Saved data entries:
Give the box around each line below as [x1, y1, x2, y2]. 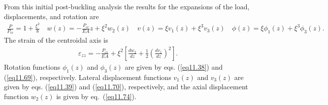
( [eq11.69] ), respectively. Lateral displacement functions [4, 72, 171, 82]
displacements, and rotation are [4, 11, 99, 21]
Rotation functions [4, 61, 61, 72]
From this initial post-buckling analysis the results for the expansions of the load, [4, 1, 250, 11]
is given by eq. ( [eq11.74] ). [56, 91, 136, 101]
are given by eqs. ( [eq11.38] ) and [125, 61, 223, 72]
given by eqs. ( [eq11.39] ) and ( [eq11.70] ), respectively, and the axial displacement [4, 81, 248, 92]
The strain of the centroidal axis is [4, 35, 108, 45]
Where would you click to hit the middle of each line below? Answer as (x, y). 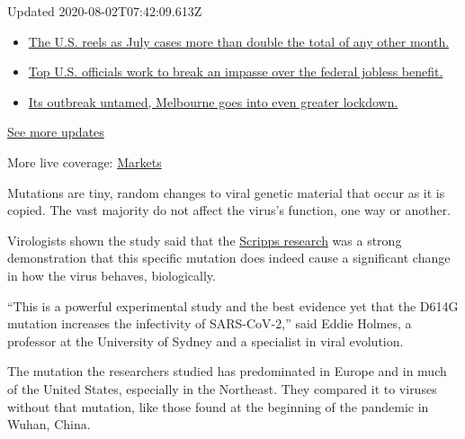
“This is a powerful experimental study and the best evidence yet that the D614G (233, 305)
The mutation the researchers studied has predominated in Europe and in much (227, 371)
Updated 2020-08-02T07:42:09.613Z (105, 11)
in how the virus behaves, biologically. (112, 275)
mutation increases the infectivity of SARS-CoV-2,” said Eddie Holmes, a (210, 323)
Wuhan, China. (49, 424)
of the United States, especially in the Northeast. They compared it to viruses (222, 388)
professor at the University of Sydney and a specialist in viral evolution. (206, 340)
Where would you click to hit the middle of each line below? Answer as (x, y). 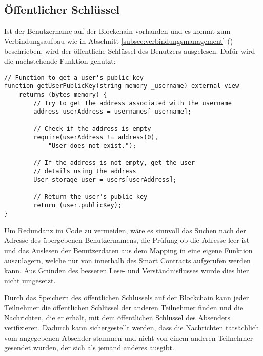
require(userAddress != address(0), (96, 137)
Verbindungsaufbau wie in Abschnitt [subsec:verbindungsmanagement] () (119, 41)
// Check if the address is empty (92, 129)
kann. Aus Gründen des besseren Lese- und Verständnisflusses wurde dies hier (127, 270)
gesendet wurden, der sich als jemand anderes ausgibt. (89, 348)
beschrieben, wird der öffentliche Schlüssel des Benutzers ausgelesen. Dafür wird (130, 51)
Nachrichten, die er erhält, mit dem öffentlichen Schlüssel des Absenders (117, 317)
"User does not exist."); (92, 146)
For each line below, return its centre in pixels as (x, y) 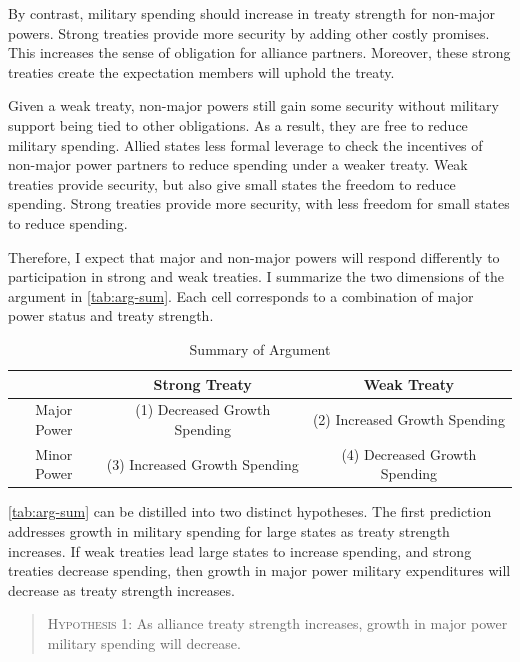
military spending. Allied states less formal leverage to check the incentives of (245, 144)
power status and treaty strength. (111, 315)
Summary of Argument (260, 348)
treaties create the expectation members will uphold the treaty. (201, 71)
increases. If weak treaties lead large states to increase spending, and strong (240, 550)
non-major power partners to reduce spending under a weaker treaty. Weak (238, 164)
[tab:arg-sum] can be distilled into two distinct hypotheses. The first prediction (250, 511)
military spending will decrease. (144, 643)
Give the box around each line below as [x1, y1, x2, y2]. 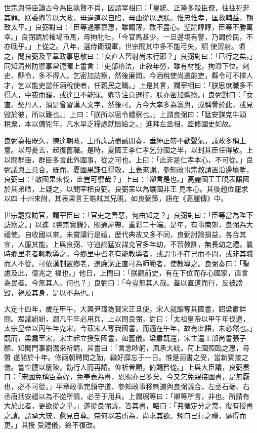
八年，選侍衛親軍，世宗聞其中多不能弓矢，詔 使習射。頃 [62, 41, 245, 51]
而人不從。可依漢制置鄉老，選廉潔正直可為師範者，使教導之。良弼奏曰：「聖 [4, 258, 250, 268]
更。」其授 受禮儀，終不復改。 [4, 420, 100, 430]
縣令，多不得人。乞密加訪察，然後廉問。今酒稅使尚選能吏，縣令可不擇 [17, 70, 246, 80]
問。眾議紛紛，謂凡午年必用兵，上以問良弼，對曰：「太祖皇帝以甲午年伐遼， [4, 313, 250, 323]
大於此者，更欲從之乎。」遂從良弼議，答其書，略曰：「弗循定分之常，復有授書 [4, 400, 253, 411]
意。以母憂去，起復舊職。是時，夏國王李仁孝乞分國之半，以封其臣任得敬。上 [4, 145, 253, 155]
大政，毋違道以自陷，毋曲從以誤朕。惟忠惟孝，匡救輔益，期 [59, 12, 253, 22]
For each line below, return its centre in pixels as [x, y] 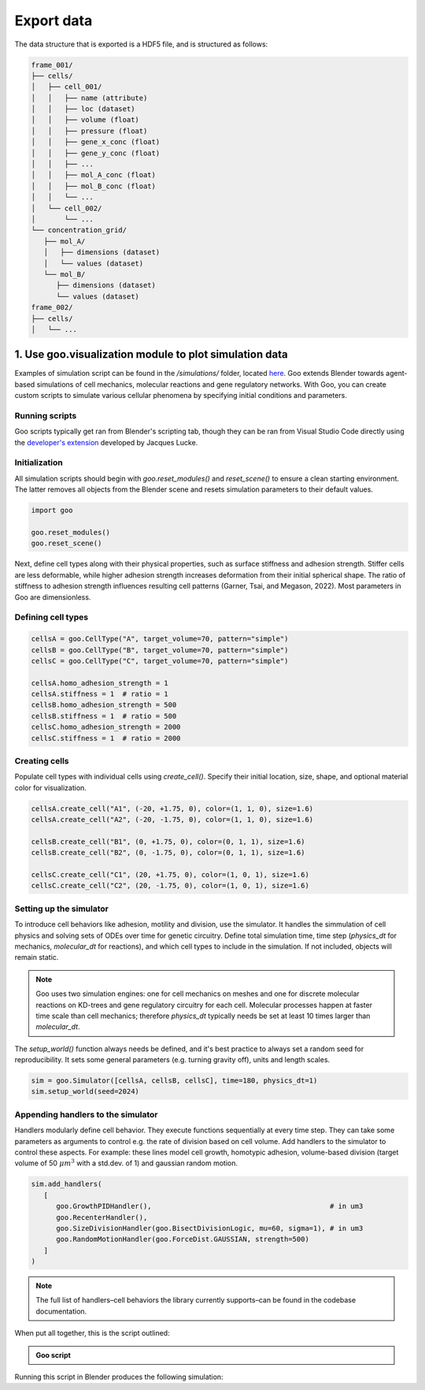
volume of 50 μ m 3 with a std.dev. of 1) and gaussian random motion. [126, 1163]
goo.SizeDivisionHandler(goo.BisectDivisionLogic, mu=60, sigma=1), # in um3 [210, 1228]
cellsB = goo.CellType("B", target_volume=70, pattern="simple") [160, 650]
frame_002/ [52, 308]
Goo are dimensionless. [53, 597]
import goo [52, 511]
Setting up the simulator [62, 909]
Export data [54, 20]
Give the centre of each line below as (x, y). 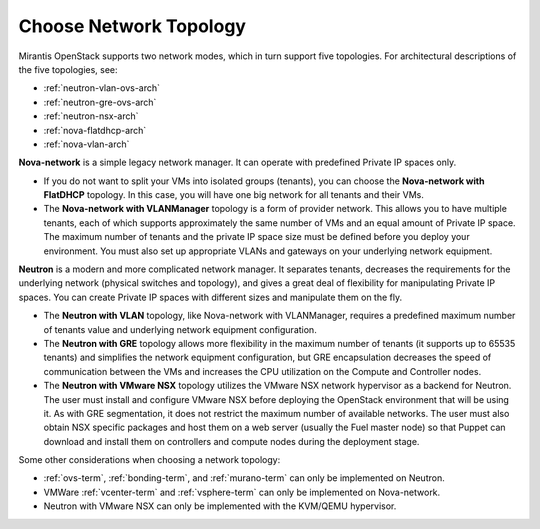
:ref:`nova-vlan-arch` (86, 144)
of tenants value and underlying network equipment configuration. (180, 329)
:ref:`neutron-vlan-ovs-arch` (101, 88)
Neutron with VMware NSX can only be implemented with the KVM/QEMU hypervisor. (220, 506)
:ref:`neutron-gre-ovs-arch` (100, 102)
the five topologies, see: (68, 69)
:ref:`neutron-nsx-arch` (91, 116)
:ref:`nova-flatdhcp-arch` (95, 130)
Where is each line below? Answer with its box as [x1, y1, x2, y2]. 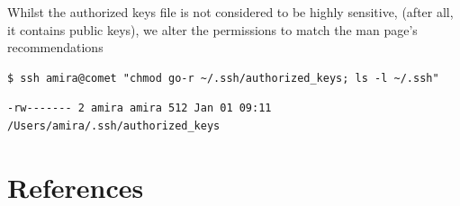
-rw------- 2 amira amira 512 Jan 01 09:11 [7, 102, 272, 115]
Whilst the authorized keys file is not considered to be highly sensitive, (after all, [7, 3, 454, 21]
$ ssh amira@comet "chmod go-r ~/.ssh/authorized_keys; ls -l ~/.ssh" [7, 71, 439, 85]
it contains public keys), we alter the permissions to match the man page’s [7, 20, 418, 39]
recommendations [7, 38, 104, 57]
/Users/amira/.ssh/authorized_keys [7, 119, 221, 132]
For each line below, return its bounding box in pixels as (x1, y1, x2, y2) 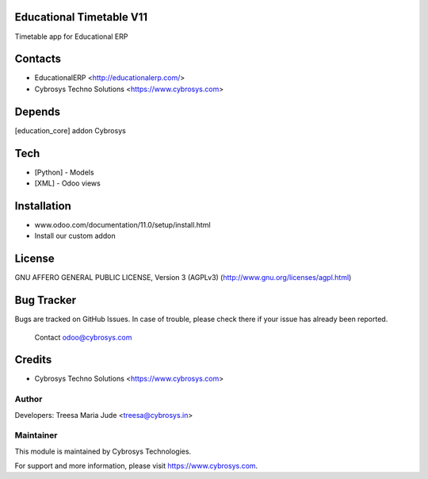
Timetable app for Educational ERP (14, 32, 128, 41)
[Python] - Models (34, 167, 94, 177)
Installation (14, 199, 71, 213)
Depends (14, 105, 61, 118)
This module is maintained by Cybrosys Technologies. (14, 446, 192, 456)
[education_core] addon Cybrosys (14, 125, 126, 135)
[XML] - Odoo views (34, 178, 101, 188)
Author (14, 393, 43, 404)
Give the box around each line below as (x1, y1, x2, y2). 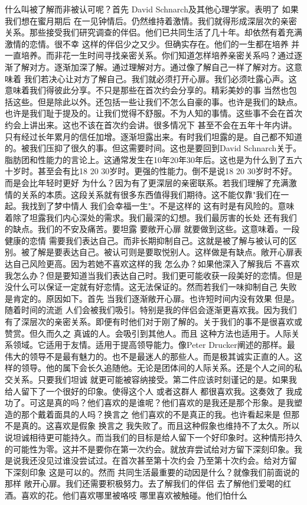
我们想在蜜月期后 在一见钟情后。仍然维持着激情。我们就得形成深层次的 (5, 14, 280, 27)
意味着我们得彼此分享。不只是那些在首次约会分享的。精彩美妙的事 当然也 (5, 84, 289, 96)
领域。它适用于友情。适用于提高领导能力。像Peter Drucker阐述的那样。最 (12, 338, 295, 351)
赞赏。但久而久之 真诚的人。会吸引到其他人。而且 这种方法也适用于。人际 (5, 327, 292, 339)
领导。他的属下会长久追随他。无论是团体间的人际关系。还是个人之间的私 (21, 361, 302, 374)
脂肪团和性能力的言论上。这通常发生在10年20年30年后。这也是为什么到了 (5, 153, 286, 165)
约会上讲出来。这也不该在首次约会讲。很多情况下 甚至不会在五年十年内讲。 (5, 118, 297, 131)
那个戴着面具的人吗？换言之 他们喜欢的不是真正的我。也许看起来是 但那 (21, 408, 300, 420)

Work item =
Each record above is to be copied out exactly; its pictures are not.

Task result =
Give the box around each line below as [x1, y1, x2, y2]. 
( [eq11.69] ), respectively. Lateral displacement functions [4, 72, 171, 82]
displacements, and rotation are [4, 11, 99, 21]
Rotation functions [4, 61, 61, 72]
From this initial post-buckling analysis the results for the expansions of the load, [4, 1, 250, 11]
is given by eq. ( [eq11.74] ). [56, 91, 136, 101]
are given by eqs. ( [eq11.38] ) and [125, 61, 223, 72]
given by eqs. ( [eq11.39] ) and ( [eq11.70] ), respectively, and the axial displacement [4, 81, 248, 92]
The strain of the centroidal axis is [4, 35, 108, 45]
Where would you click to hit the middle of each line below? Answer as (x, y). 
“This is a powerful experimental study and the best evidence yet that the D614G (233, 305)
The mutation the researchers studied has predominated in Europe and in much (227, 371)
Updated 2020-08-02T07:42:09.613Z (105, 11)
in how the virus behaves, biologically. (112, 275)
mutation increases the infectivity of SARS-CoV-2,” said Eddie Holmes, a (210, 323)
Wuhan, China. (49, 424)
of the United States, especially in the Northeast. They compared it to viruses (222, 388)
professor at the University of Sydney and a specialist in viral evolution. (206, 340)
Where would you click to hit the middle of each line below? Answer as (x, y). 
require(userAddress != address(0), (96, 137)
Verbindungsaufbau wie in Abschnitt [subsec:verbindungsmanagement] () (119, 41)
// Check if the address is empty (92, 129)
kann. Aus Gründen des besseren Lese- und Verständnisflusses wurde dies hier (127, 270)
gesendet wurden, der sich als jemand anderes ausgibt. (89, 348)
beschrieben, wird der öffentliche Schlüssel des Benutzers ausgelesen. Dafür wird (130, 51)
Nachrichten, die er erhält, mit dem öffentlichen Schlüssel des Absenders (117, 317)
"User does not exist."); (92, 146)
For each line below, return its centre in pixels as (x, y) 
military spending. Allied states less formal leverage to check the incentives of (245, 144)
power status and treaty strength. (111, 315)
Summary of Argument (260, 348)
treaties create the expectation members will uphold the treaty. (201, 71)
increases. If weak treaties lead large states to increase spending, and strong (240, 550)
non-major power partners to reduce spending under a weaker treaty. Weak (238, 164)
[tab:arg-sum] can be distilled into two distinct hypotheses. The first prediction (250, 511)
military spending will decrease. (144, 643)
Give the box around each line below as [x1, y1, x2, y2]. 
八年，選侍衛親軍，世宗聞其中多不能弓矢，詔 使習射。頃 [62, 41, 245, 51]
而人不從。可依漢制置鄉老，選廉潔正直可為師範者，使教導之。良弼奏曰：「聖 [4, 258, 250, 268]
更。」其授 受禮儀，終不復改。 [4, 420, 100, 430]
縣令，多不得人。乞密加訪察，然後廉問。今酒稅使尚選能吏，縣令可不擇 [17, 70, 246, 80]
問。眾議紛紛，謂凡午年必用兵，上以問良弼，對曰：「太祖皇帝以甲午年伐遼， [4, 313, 250, 323]
大於此者，更欲從之乎。」遂從良弼議，答其書，略曰：「弗循定分之常，復有授書 [4, 400, 253, 411]
意。以母憂去，起復舊職。是時，夏國王李仁孝乞分國之半，以封其臣任得敬。上 [4, 145, 253, 155]
大政，毋違道以自陷，毋曲從以誤朕。惟忠惟孝，匡救輔益，期 [59, 12, 253, 22]
For each line below, return its centre in pixels as [x, y] 
volume of 50 μ m 3 with a std.dev. of 1) and gaussian random motion. [126, 1163]
goo.SizeDivisionHandler(goo.BisectDivisionLogic, mu=60, sigma=1), # in um3 [210, 1228]
cellsB = goo.CellType("B", target_volume=70, pattern="simple") [160, 650]
frame_002/ [52, 308]
Goo are dimensionless. [53, 597]
import goo [52, 511]
Setting up the simulator [62, 909]
Export data [54, 20]
Give the centre of each line below as (x, y). 
:ref:`nova-vlan-arch` (86, 144)
of tenants value and underlying network equipment configuration. (180, 329)
:ref:`neutron-vlan-ovs-arch` (101, 88)
Neutron with VMware NSX can only be implemented with the KVM/QEMU hypervisor. (220, 506)
:ref:`neutron-gre-ovs-arch` (100, 102)
the five topologies, see: (68, 69)
:ref:`neutron-nsx-arch` (91, 116)
:ref:`nova-flatdhcp-arch` (95, 130)
Where is each line below? Answer with its box as [x1, y1, x2, y2]. 
-rw------- 2 amira amira 512 Jan 01 09:11 [7, 102, 272, 115]
Whilst the authorized keys file is not considered to be highly sensitive, (after all, [7, 3, 454, 21]
$ ssh amira@comet "chmod go-r ~/.ssh/authorized_keys; ls -l ~/.ssh" [7, 71, 439, 85]
it contains public keys), we alter the permissions to match the man page’s [7, 20, 418, 39]
recommendations [7, 38, 104, 57]
/Users/amira/.ssh/authorized_keys [7, 119, 221, 132]
For each line below, return its bounding box in pixels as (x1, y1, x2, y2) 
Timetable app for Educational ERP (14, 32, 128, 41)
[Python] - Models (34, 167, 94, 177)
Installation (14, 199, 71, 213)
Depends (14, 105, 61, 118)
This module is maintained by Cybrosys Technologies. (14, 446, 192, 456)
[education_core] addon Cybrosys (14, 125, 126, 135)
[XML] - Odoo views (34, 178, 101, 188)
Author (14, 393, 43, 404)
Give the box around each line below as (x1, y1, x2, y2). 
我们想在蜜月期后 在一见钟情后。仍然维持着激情。我们就得形成深层次的 (5, 14, 280, 27)
意味着我们得彼此分享。不只是那些在首次约会分享的。精彩美妙的事 当然也 (5, 84, 289, 96)
领域。它适用于友情。适用于提高领导能力。像Peter Drucker阐述的那样。最 (12, 338, 295, 351)
赞赏。但久而久之 真诚的人。会吸引到其他人。而且 这种方法也适用于。人际 (5, 327, 292, 339)
领导。他的属下会长久追随他。无论是团体间的人际关系。还是个人之间的私 (21, 361, 302, 374)
脂肪团和性能力的言论上。这通常发生在10年20年30年后。这也是为什么到了 (5, 153, 286, 165)
约会上讲出来。这也不该在首次约会讲。很多情况下 甚至不会在五年十年内讲。 (5, 118, 297, 131)
那个戴着面具的人吗？换言之 他们喜欢的不是真正的我。也许看起来是 但那 (21, 408, 300, 420)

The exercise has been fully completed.